_DATA EXCERPTS_
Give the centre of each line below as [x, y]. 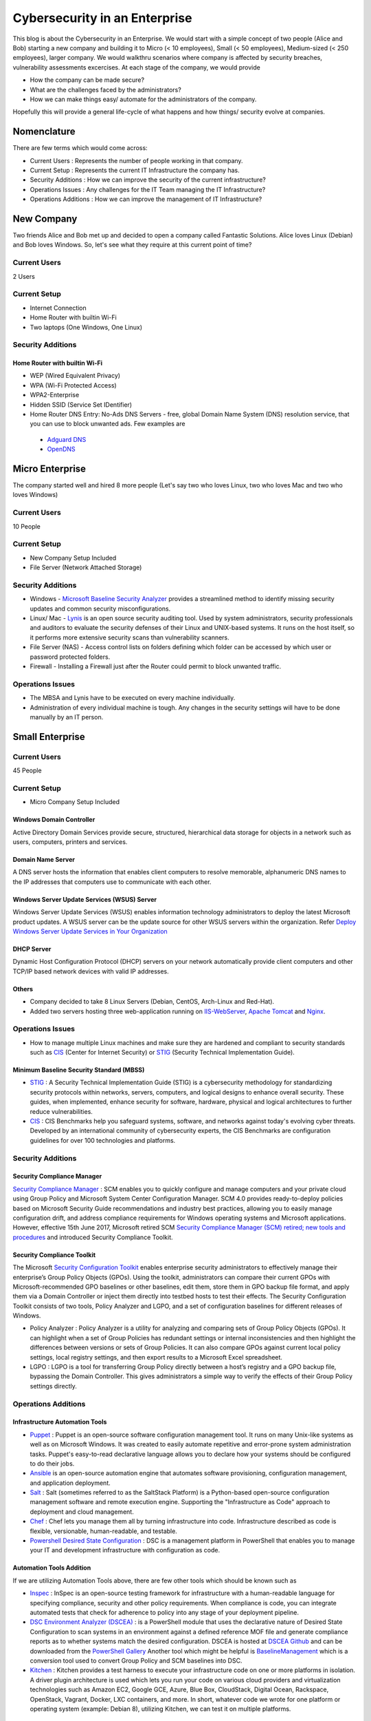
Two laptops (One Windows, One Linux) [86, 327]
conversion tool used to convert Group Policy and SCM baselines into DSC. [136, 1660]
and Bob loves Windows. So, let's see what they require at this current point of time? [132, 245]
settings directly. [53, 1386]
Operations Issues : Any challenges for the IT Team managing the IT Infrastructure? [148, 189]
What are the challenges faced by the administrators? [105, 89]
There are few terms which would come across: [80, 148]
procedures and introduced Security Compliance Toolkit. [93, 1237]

* * *

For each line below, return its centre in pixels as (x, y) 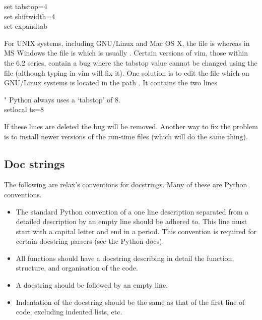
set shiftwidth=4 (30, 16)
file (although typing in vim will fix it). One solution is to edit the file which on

_WORK REQUEST_
With the pictures omitted, copy exactly the lines of the listing above starting at the line containing "For each line" and ending at the line containing "file (although typing", both included.

_YOUR SOLUTION_
For each line below, return its centre in pixels as (x, y) 
set shiftwidth=4 (30, 16)
file (although typing in vim will fix it). One solution is to edit the file which on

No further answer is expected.